Work to complete:
Pull every line that includes the word "dish" from the data.

[Collected data entries]

=== Section Start ===

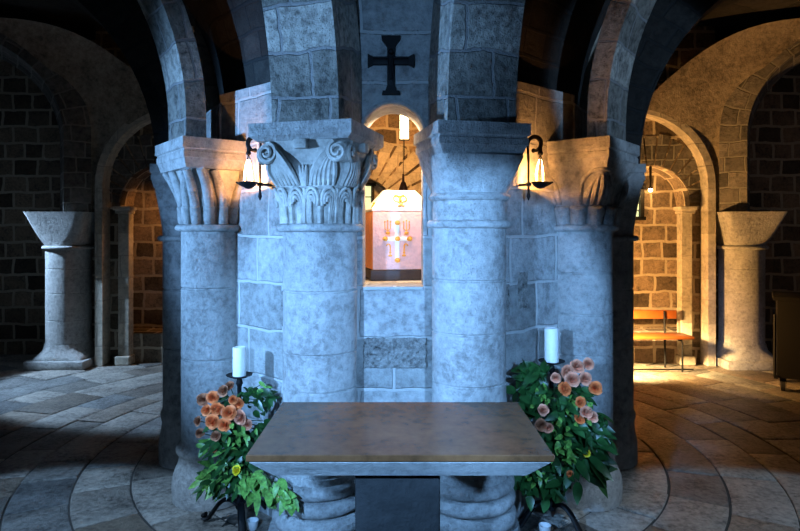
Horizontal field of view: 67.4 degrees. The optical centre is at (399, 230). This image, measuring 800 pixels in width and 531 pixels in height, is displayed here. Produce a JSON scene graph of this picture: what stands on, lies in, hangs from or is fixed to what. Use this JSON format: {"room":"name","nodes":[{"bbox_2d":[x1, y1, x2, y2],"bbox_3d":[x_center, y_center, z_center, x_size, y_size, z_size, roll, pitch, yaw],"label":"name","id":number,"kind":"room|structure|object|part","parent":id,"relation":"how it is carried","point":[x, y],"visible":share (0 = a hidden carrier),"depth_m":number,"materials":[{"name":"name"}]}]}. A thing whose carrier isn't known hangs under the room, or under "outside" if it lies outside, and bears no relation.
{"room":"church","nodes":[
{"label":"church","id":0,"kind":"room"},
{"bbox_2d":[0,40,95,353],"bbox_3d":[-6.000,-0.500,8.850,3.500,4.600,0.200,0,0,0],"label":"wall","id":1,"kind":"structure","parent":0,"point":[29,129],"depth_m":8.75,"materials":[{"name":"grey stone"}]},
{"bbox_2d":[96,26,194,362],"bbox_3d":[-3.075,-0.500,8.564,2.431,4.600,0.772,0,0,0],"label":"wall","id":2,"kind":"structure","parent":0,"point":[131,184],"depth_m":8.27,"materials":[{"name":"stone"}]},
{"bbox_2d":[95,114,150,365],"bbox_3d":[-2.990,0.065,8.100,2.140,3.470,0.240,0,0,0],"label":"trim","id":3,"kind":"structure","parent":2,"relation":"attached to","point":[119,138],"depth_m":7.99,"materials":[{"name":"grey stone"}]},
{"bbox_2d":[113,206,136,364],"bbox_3d":[-3.720,0.735,8.110,0.230,2.130,0.220,0,0,0],"label":"column","id":4,"kind":"structure","parent":2,"relation":"attached to","point":[125,356],"depth_m":8.07,"materials":[{"name":"grey stone"}]},
{"bbox_2d":[195,20,219,111],"bbox_3d":[-1.244,0.050,5.682,0.573,3.500,1.995,0,0,25],"label":"wall","id":5,"kind":"structure","parent":0,"point":[212,97],"depth_m":4.78,"materials":[{"name":"grey stone"}]},
{"bbox_2d":[206,103,220,138],"bbox_3d":[-1.302,0.460,4.526,0.300,2.680,0.753,0,0,-30],"label":"wall","id":6,"kind":"structure","parent":0,"point":[213,116],"depth_m":4.25,"materials":[{"name":"grey stone"}]},
{"bbox_2d":[220,82,283,516],"bbox_3d":[-0.740,0.430,3.904,1.087,2.740,0.319,0,0,40],"label":"wall","id":7,"kind":"structure","parent":0,"point":[259,246],"depth_m":3.88,"materials":[{"name":"grey stone"}]},
{"bbox_2d":[236,137,271,199],"bbox_3d":[-0.885,-0.389,3.721,0.121,0.402,0.237,0,0,45],"label":"hanging lamp","id":8,"kind":"object","parent":7,"relation":"attached to","point":[246,184],"depth_m":3.68,"materials":[{"name":"black metal"}]},
{"bbox_3d":[-0.948,-0.374,3.683,0.027,0.129,0.014,0,0,23],"label":"lamp glass","id":9,"kind":"part","parent":8,"relation":"part of","materials":[{"name":"white glass"}]},
{"bbox_3d":[-0.931,-0.281,3.680,0.113,0.046,0.113,0,0,45],"label":"dish","id":10,"kind":"part","parent":8,"relation":"part of","materials":[{"name":"black metal"}]},
{"bbox_3d":[-0.924,-0.374,3.662,0.014,0.129,0.028,0,0,-22],"label":"lamp glass","id":11,"kind":"part","parent":8,"relation":"part of","materials":[{"name":"white glass"}]},
{"bbox_3d":[-0.915,-0.374,3.693,0.015,0.129,0.028,0,0,32],"label":"lamp glass","id":12,"kind":"part","parent":8,"relation":"part of","materials":[{"name":"white glass"}]},
{"bbox_3d":[-0.857,-0.389,3.719,0.195,0.402,0.063,0,0,-40],"label":"lamp bracket","id":13,"kind":"part","parent":8,"relation":"part of","materials":[{"name":"black metal"}]},
{"bbox_3d":[-0.863,-0.318,3.700,0.024,0.260,0.024,0,0,-23],"label":"rod","id":14,"kind":"part","parent":8,"relation":"part of","materials":[{"name":"black metal"}]},
{"bbox_2d":[367,114,420,197],"bbox_3d":[0.000,-0.500,9.162,4.000,4.600,0.496,0,0,0],"label":"wall","id":15,"kind":"structure","parent":0,"point":[387,175],"depth_m":8.93,"materials":[{"name":"beige stone"}]},
{"bbox_2d":[365,183,375,212],"bbox_3d":[-0.630,-0.335,9.270,0.520,0.820,0.100,0,0,0],"label":"window","id":16,"kind":"structure","parent":15,"relation":"in","point":[369,187],"depth_m":9.30,"materials":[{"name":"yellow glass"}]},
{"bbox_3d":[-0.630,-0.335,9.305,0.420,0.770,0.012,0,0,0],"label":"pane","id":17,"kind":"part","parent":16,"relation":"part of","materials":[{"name":"yellow glass"}]},
{"bbox_2d":[356,0,433,401],"bbox_3d":[-0.030,0.000,3.659,0.840,3.600,0.322,0,0,0],"label":"wall","id":18,"kind":"structure","parent":0,"point":[394,348],"depth_m":3.52,"materials":[{"name":"stone"}]},
{"bbox_2d":[368,35,413,94],"bbox_3d":[-0.053,-0.965,3.482,0.270,0.340,0.072,0,0,0],"label":"wall cross","id":19,"kind":"object","parent":18,"relation":"attached to","point":[390,41],"visible":1,"depth_m":3.48,"materials":[{"name":"black metal"}]},
{"bbox_3d":[-0.042,0.337,3.650,0.353,0.024,0.300,0,0,0],"label":"window sill","id":20,"kind":"part","parent":18,"relation":"part of","materials":[{"name":"grey stone"}]},
{"bbox_2d":[365,278,420,282],"bbox_3d":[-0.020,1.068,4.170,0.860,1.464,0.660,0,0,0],"label":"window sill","id":21,"kind":"structure","parent":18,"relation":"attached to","point":[366,279],"depth_m":3.99,"materials":[{"name":"beige stone"}]},
{"bbox_2d":[365,190,420,280],"bbox_3d":[-0.009,0.024,4.213,0.454,0.615,0.358,0,0,-12],"label":"tabernacle","id":22,"kind":"object","parent":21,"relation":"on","point":[393,219],"visible":0.9,"depth_m":4.06,"materials":[{"name":"white wood"}]},
{"bbox_3d":[0.023,0.064,4.064,0.420,0.392,0.008,0,0,-12],"label":"panel","id":23,"kind":"part","parent":22,"relation":"part of","materials":[{"name":"pink metal"}]},
{"bbox_3d":[-0.042,-0.667,3.516,0.401,0.201,0.024,0,0,0],"label":"arch moulding","id":24,"kind":"part","parent":18,"relation":"part of","materials":[{"name":"stone"}]},
{"bbox_2d":[0,354,799,530],"bbox_3d":[0.029,1.848,4.600,15.132,0.108,10.500,0,0,0],"label":"floor","id":25,"kind":"structure","parent":0,"point":[719,447],"depth_m":4.75,"materials":[{"name":"grey stone"}]},
{"bbox_2d":[23,212,94,369],"bbox_3d":[-4.480,0.775,8.120,0.800,2.050,0.800,0,0,0],"label":"stone column","id":26,"kind":"structure","parent":25,"relation":"on","point":[68,238],"depth_m":7.86,"materials":[{"name":"stone"}]},
{"bbox_2d":[0,17,90,211],"bbox_3d":[-5.529,-0.460,7.471,2.940,4.520,0.720,0,0,-33],"label":"stone arch","id":27,"kind":"object","parent":26,"relation":"on","point":[70,110],"visible":0.88,"depth_m":7.86,"materials":[{"name":"grey stone"}]},
{"bbox_2d":[71,0,206,158],"bbox_3d":[-3.446,-0.350,4.376,4.000,4.300,0.360,0,0,-12],"label":"stone arch","id":28,"kind":"object","parent":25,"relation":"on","point":[125,21],"visible":0.47,"depth_m":4.51,"materials":[{"name":"grey stone"}]},
{"bbox_2d":[150,164,181,469],"bbox_3d":[-1.665,0.650,4.750,0.500,2.300,0.500,0,0,-12],"label":"stone column","id":29,"kind":"structure","parent":25,"relation":"on","point":[170,414],"depth_m":4.55,"materials":[{"name":"grey stone"}]},
{"bbox_2d":[155,135,246,511],"bbox_3d":[-1.285,0.606,4.100,0.584,2.388,0.584,0,0,-38],"label":"stone column","id":30,"kind":"structure","parent":25,"relation":"on","point":[201,174],"depth_m":3.91,"materials":[{"name":"stone"}]},
{"bbox_2d":[137,0,205,139],"bbox_3d":[-2.812,-0.378,2.912,3.660,4.355,0.360,0,0,-38],"label":"stone arch","id":31,"kind":"object","parent":30,"relation":"on","point":[168,21],"visible":0.86,"depth_m":3.85,"materials":[{"name":"grey stone"}]},
{"bbox_2d":[201,371,266,530],"bbox_3d":[-0.966,1.337,3.628,0.447,0.915,0.392,0,0,-20],"label":"candle stand","id":32,"kind":"object","parent":25,"relation":"on","point":[239,503],"visible":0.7,"depth_m":3.67,"materials":[{"name":"black metal"}]},
{"bbox_3d":[-1.111,1.715,3.702,0.248,0.157,0.044,0,0,10],"label":"leg","id":33,"kind":"part","parent":32,"relation":"part of","materials":[{"name":"black metal"}]},
{"bbox_2d":[233,346,245,376],"bbox_3d":[-0.985,0.795,3.680,0.080,0.181,0.080,0,0,0],"label":"candle","id":34,"kind":"object","parent":32,"relation":"on","point":[239,352],"visible":0.99,"depth_m":3.65,"materials":[{"name":"white wax"}]},
{"bbox_3d":[-0.985,1.296,3.680,0.056,0.807,0.056,0,0,-20],"label":"stem","id":35,"kind":"part","parent":32,"relation":"part of","materials":[{"name":"black metal"}]},
{"bbox_3d":[-0.941,1.715,3.560,0.044,0.157,0.248,0,0,-20],"label":"leg","id":36,"kind":"part","parent":32,"relation":"part of","materials":[{"name":"black metal"}]},
{"bbox_2d":[188,381,298,515],"bbox_3d":[-0.809,1.248,3.429,0.906,0.723,0.443,0,0,32],"label":"flower arrangement","id":37,"kind":"object","parent":32,"relation":"attached to","point":[231,470],"visible":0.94,"depth_m":3.45,"materials":[{"name":"green plant"}]},
{"bbox_3d":[-0.903,1.715,3.778,0.044,0.157,0.248,0,0,40],"label":"leg","id":38,"kind":"part","parent":32,"relation":"part of","materials":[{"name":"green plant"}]},
{"bbox_2d":[246,517,258,530],"bbox_3d":[-0.890,1.770,3.620,0.074,0.055,0.074,0,0,0],"label":"cup","id":39,"kind":"object","parent":25,"relation":"on","point":[252,522],"visible":1,"depth_m":3.60,"materials":[{"name":"ceramic"}]},
{"bbox_2d":[248,118,383,530],"bbox_3d":[-0.453,0.614,3.400,0.580,2.372,0.580,0,0,15],"label":"stone column","id":40,"kind":"structure","parent":25,"relation":"on","point":[318,169],"depth_m":3.20,"materials":[{"name":"stone"}]},
{"bbox_2d":[261,0,361,122],"bbox_3d":[-0.958,-0.463,1.506,0.385,4.525,4.300,0,0,15],"label":"stone arch","id":41,"kind":"object","parent":40,"relation":"on","point":[314,45],"visible":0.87,"depth_m":3.17,"materials":[{"name":"grey stone"}]},
{"bbox_2d":[246,402,553,530],"bbox_3d":[0.000,1.340,2.723,1.212,0.920,0.732,0,0,0],"label":"altar","id":42,"kind":"object","parent":25,"relation":"on","point":[397,454],"visible":1,"depth_m":2.53,"materials":[{"name":"stone"}]},
{"bbox_2d":[414,119,530,530],"bbox_3d":[0.391,0.613,3.400,0.576,2.375,0.576,0,0,-13],"label":"stone column","id":43,"kind":"structure","parent":25,"relation":"on","point":[469,168],"depth_m":3.20,"materials":[{"name":"stone"}]},
{"bbox_2d":[428,0,524,125],"bbox_3d":[0.830,-0.463,1.490,0.385,4.525,4.300,0,0,-13],"label":"stone arch","id":44,"kind":"object","parent":43,"relation":"on","point":[475,44],"visible":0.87,"depth_m":3.17,"materials":[{"name":"grey stone"}]},
{"bbox_2d":[539,522,550,530],"bbox_3d":[0.860,1.770,3.560,0.074,0.055,0.074,0,0,0],"label":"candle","id":45,"kind":"object","parent":25,"relation":"on","point":[543,526],"visible":1,"depth_m":3.57,"materials":[{"name":"wax"}]},
{"bbox_2d":[519,358,586,530],"bbox_3d":[0.962,1.292,3.619,0.447,1.005,0.392,0,0,-42],"label":"candle stand","id":46,"kind":"object","parent":25,"relation":"on","point":[553,505],"visible":0.56,"depth_m":3.61,"materials":[{"name":"black metal"}]},
{"bbox_3d":[0.800,1.715,3.634,0.248,0.157,0.044,0,0,-12],"label":"leg","id":47,"kind":"part","parent":46,"relation":"part of","materials":[{"name":"black metal"}]},
{"bbox_2d":[544,327,558,362],"bbox_3d":[0.925,0.691,3.660,0.086,0.211,0.086,0,0,0],"label":"candle","id":48,"kind":"object","parent":46,"relation":"on","point":[551,334],"visible":0.97,"depth_m":3.62,"materials":[{"name":"white wax"}]},
{"bbox_3d":[0.925,1.252,3.660,0.056,0.897,0.056,0,0,-42],"label":"stem","id":49,"kind":"part","parent":46,"relation":"part of","materials":[{"name":"black metal"}]},
{"bbox_2d":[506,357,618,512],"bbox_3d":[0.924,1.165,3.504,0.669,0.847,0.373,0,0,0],"label":"flower arrangement","id":50,"kind":"object","parent":46,"relation":"attached to","point":[571,426],"visible":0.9,"depth_m":3.44,"materials":[{"name":"green plant"}]},
{"bbox_3d":[1.010,1.715,3.565,0.044,0.157,0.248,0,0,-42],"label":"leg","id":51,"kind":"part","parent":46,"relation":"part of","materials":[{"name":"black metal"}]},
{"bbox_2d":[547,135,639,511],"bbox_3d":[1.245,0.606,4.100,0.584,2.388,0.584,0,0,39],"label":"stone column","id":52,"kind":"structure","parent":25,"relation":"on","point":[589,176],"depth_m":3.91,"materials":[{"name":"stone"}]},
{"bbox_2d":[587,0,656,140],"bbox_3d":[2.754,-0.378,2.888,3.660,4.355,0.360,0,0,39],"label":"stone arch","id":53,"kind":"object","parent":52,"relation":"on","point":[624,22],"visible":0.86,"depth_m":3.85,"materials":[{"name":"grey stone"}]},
{"bbox_2d":[612,164,645,469],"bbox_3d":[1.635,0.650,4.750,0.500,2.300,0.500,0,0,12],"label":"stone column","id":54,"kind":"structure","parent":25,"relation":"on","point":[624,414],"depth_m":4.55,"materials":[{"name":"grey stone"}]},
{"bbox_2d":[634,310,694,371],"bbox_3d":[2.850,1.426,7.817,1.800,0.748,0.375,0,0,0],"label":"wooden bench","id":55,"kind":"object","parent":25,"relation":"on","point":[638,314],"visible":0.39,"depth_m":7.89,"materials":[{"name":"orange wood"}]},
{"bbox_3d":[2.820,1.110,7.990,1.720,0.115,0.030,0,0,0],"label":"backrest","id":56,"kind":"part","parent":55,"relation":"part of","materials":[{"name":"orange wood"}]},
{"bbox_3d":[2.910,1.770,7.670,1.680,0.020,0.017,0,0,0],"label":"foot rail","id":57,"kind":"part","parent":55,"relation":"part of","materials":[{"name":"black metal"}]},
{"bbox_3d":[2.850,1.365,7.800,1.800,0.035,0.340,0,0,0],"label":"seat","id":58,"kind":"part","parent":55,"relation":"part of","materials":[{"name":"orange wood"}]},
{"bbox_3d":[3.504,1.429,7.945,0.029,0.742,0.078,0,0,11],"label":"leg","id":59,"kind":"part","parent":55,"relation":"part of","materials":[{"name":"black metal"}]},
{"bbox_3d":[3.585,1.586,7.670,0.077,0.427,0.026,0,0,0],"label":"leg","id":60,"kind":"part","parent":55,"relation":"part of","materials":[{"name":"black metal"}]},
{"bbox_2d":[716,212,786,369],"bbox_3d":[4.620,0.775,8.120,0.800,2.050,0.800,0,0,0],"label":"stone column","id":61,"kind":"structure","parent":25,"relation":"on","point":[742,238],"depth_m":7.86,"materials":[{"name":"stone"}]},
{"bbox_2d":[719,39,799,211],"bbox_3d":[5.669,-0.460,7.471,2.940,4.520,0.720,0,0,33],"label":"stone arch","id":62,"kind":"object","parent":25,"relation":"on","point":[739,111],"visible":0.88,"depth_m":7.86,"materials":[{"name":"stone"}]},
{"bbox_2d":[772,291,799,390],"bbox_3d":[4.800,1.264,6.750,1.040,1.068,0.680,0,0,31],"label":"base cabinet","id":63,"kind":"object","parent":25,"relation":"on","point":[786,320],"visible":1,"depth_m":6.69,"materials":[{"name":"paint"}]},
{"bbox_3d":[4.229,1.300,6.755,0.045,0.720,0.040,0,0,31],"label":"corner rail","id":64,"kind":"part","parent":63,"relation":"part of","materials":[{"name":"brown wood"}]},
{"bbox_3d":[4.800,0.755,6.750,1.040,0.050,0.680,0,0,31],"label":"lid","id":65,"kind":"part","parent":63,"relation":"part of","materials":[{"name":"paint"}]},
{"bbox_2d":[0,0,799,211],"bbox_3d":[0.000,-1.535,5.100,17.000,2.570,17.000,0,0,0],"label":"ceiling","id":66,"kind":"structure","parent":0,"point":[558,37],"depth_m":7.64,"materials":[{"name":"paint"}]},
{"bbox_2d":[399,139,407,189],"bbox_3d":[0.038,-1.423,6.900,0.124,1.954,0.124,0,0,0],"label":"hanging lamp","id":67,"kind":"object","parent":66,"relation":"hanging from","point":[403,186],"visible":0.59,"depth_m":6.89,"materials":[{"name":"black metal"}]},
{"bbox_3d":[0.038,-1.523,6.900,0.007,1.754,0.008,0,0,0],"label":"stem","id":68,"kind":"part","parent":67,"relation":"part of","materials":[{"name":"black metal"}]},
{"bbox_2d":[399,174,407,189],"bbox_3d":[0.038,-0.551,6.900,0.124,0.210,0.124,0,0,0],"label":"shade","id":69,"kind":"object","parent":67,"relation":"hanging from","point":[403,186],"depth_m":6.87,"materials":[{"name":"black metal"}]},
{"bbox_2d":[399,115,409,159],"bbox_3d":[0.045,-1.546,6.300,0.108,1.608,0.108,0,0,0],"label":"hanging lantern","id":70,"kind":"object","parent":66,"relation":"hanging from","point":[404,122],"visible":0.66,"depth_m":6.25,"materials":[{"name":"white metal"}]},
{"bbox_3d":[0.045,-1.103,6.300,0.095,0.270,0.095,0,0,0],"label":"glass","id":71,"kind":"part","parent":70,"relation":"part of","materials":[{"name":"white glass"}]},
{"bbox_3d":[0.045,-1.103,6.300,0.108,0.296,0.108,0,0,0],"label":"frame","id":72,"kind":"part","parent":70,"relation":"part of","materials":[{"name":"white glass"}]},
{"bbox_2d":[505,81,574,517],"bbox_3d":[0.690,0.430,3.906,1.104,2.740,0.316,0,0,-39],"label":"wall","id":73,"kind":"structure","parent":0,"point":[531,279],"depth_m":3.86,"materials":[{"name":"grey stone"}]},
{"bbox_2d":[518,135,552,200],"bbox_3d":[0.815,-0.390,3.720,0.239,0.404,0.125,0,0,45],"label":"hanging lamp","id":74,"kind":"object","parent":73,"relation":"attached to","point":[541,184],"depth_m":3.68,"materials":[{"name":"black metal"}]},
{"bbox_3d":[0.792,-0.318,3.700,0.024,0.260,0.024,0,0,23],"label":"rod","id":75,"kind":"part","parent":74,"relation":"part of","materials":[{"name":"black metal"}]},
{"bbox_3d":[0.788,-0.390,3.719,0.197,0.404,0.065,0,0,40],"label":"lamp bracket","id":76,"kind":"part","parent":74,"relation":"part of","materials":[{"name":"black metal"}]},
{"bbox_3d":[0.843,-0.374,3.683,0.027,0.129,0.014,0,0,23],"label":"lamp glass","id":77,"kind":"part","parent":74,"relation":"part of","materials":[{"name":"white glass"}]},
{"bbox_3d":[0.864,-0.281,3.680,0.113,0.046,0.113,0,0,45],"label":"dish","id":78,"kind":"part","parent":74,"relation":"part of","materials":[{"name":"black metal"}]},
{"bbox_2d":[573,103,586,138],"bbox_3d":[1.268,0.460,4.528,0.300,2.680,0.758,0,0,31],"label":"wall","id":79,"kind":"structure","parent":0,"point":[579,114],"depth_m":4.23,"materials":[{"name":"stone"}]},
{"bbox_2d":[579,26,601,110],"bbox_3d":[1.244,0.050,5.682,0.573,3.500,1.995,0,0,-25],"label":"wall","id":80,"kind":"structure","parent":0,"point":[583,103],"depth_m":4.79,"materials":[{"name":"grey stone"}]},
{"bbox_2d":[632,26,714,362],"bbox_3d":[3.192,-0.500,8.563,2.385,4.600,0.773,0,0,0],"label":"wall","id":81,"kind":"structure","parent":0,"point":[675,173],"depth_m":8.28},
{"bbox_2d":[635,186,645,219],"bbox_3d":[3.265,-0.400,8.580,0.470,0.490,0.100,0,0,0],"label":"window","id":82,"kind":"structure","parent":81,"relation":"in","point":[640,210],"depth_m":8.53,"materials":[{"name":"black metal"}]},
{"bbox_2d":[648,166,652,191],"bbox_3d":[3.440,-0.712,8.240,0.058,0.357,0.059,0,0,0],"label":"hanging lamp","id":83,"kind":"object","parent":81,"relation":"hanging from","point":[650,189],"visible":1,"depth_m":8.23,"materials":[{"name":"black metal"}]},
{"bbox_3d":[3.440,-0.742,8.240,0.037,0.297,0.037,0,0,23],"label":"rod","id":84,"kind":"part","parent":83,"relation":"part of","materials":[{"name":"black metal"}]},
{"bbox_2d":[646,110,715,365],"bbox_3d":[3.130,0.065,8.100,2.140,3.470,0.240,0,0,0],"label":"arch","id":85,"kind":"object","parent":81,"relation":"attached to","point":[704,163],"depth_m":7.98,"materials":[{"name":"beige stone"}]},
{"bbox_2d":[674,206,697,364],"bbox_3d":[3.860,0.735,8.110,0.230,2.130,0.220,0,0,0],"label":"column","id":86,"kind":"structure","parent":81,"relation":"attached to","point":[684,213],"depth_m":8.07,"materials":[{"name":"stone"}]},
{"bbox_2d":[626,0,725,163],"bbox_3d":[3.415,-0.350,4.369,4.000,4.300,0.360,0,0,12],"label":"stone arch","id":87,"kind":"object","parent":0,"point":[669,22],"visible":0.49,"depth_m":4.51,"materials":[{"name":"grey stone"}]},
{"bbox_2d":[715,40,799,353],"bbox_3d":[6.000,-0.500,8.850,3.500,4.600,0.200,0,0,0],"label":"wall","id":88,"kind":"structure","parent":0,"point":[775,129],"depth_m":8.75,"materials":[{"name":"brown stone"}]}
]}

=== Section End ===

Task output:
{"bbox_3d":[-0.931,-0.281,3.680,0.113,0.046,0.113,0,0,45],"label":"dish","id":10,"kind":"part","parent":8,"relation":"part of","materials":[{"name":"black metal"}]},
{"bbox_3d":[0.864,-0.281,3.680,0.113,0.046,0.113,0,0,45],"label":"dish","id":78,"kind":"part","parent":74,"relation":"part of","materials":[{"name":"black metal"}]},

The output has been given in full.